[Dataset items]
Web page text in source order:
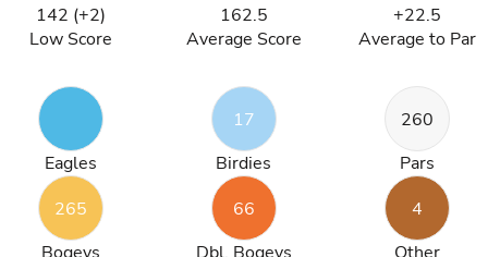
142 (+2)
Low Score
162.5
Average Score
+22.5
Average to Par
Eagles
17
Birdies
260
Pars
265
66
4
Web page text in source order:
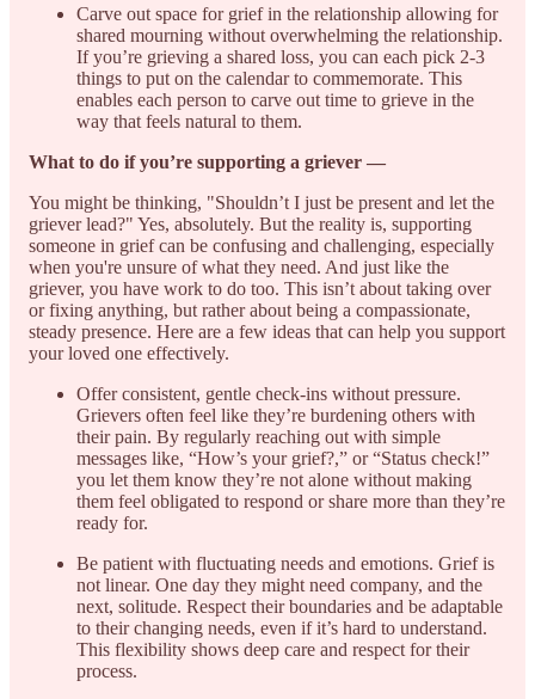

> [What you have to do]
Would you print all of the entries exactly, omitting any image?

> [Result for this task]
Web page text in source order:
142 (+2)
Low Score
162.5
Average Score
+22.5
Average to Par
Eagles
17
Birdies
260
Pars
265
66
4
Web page text in source order:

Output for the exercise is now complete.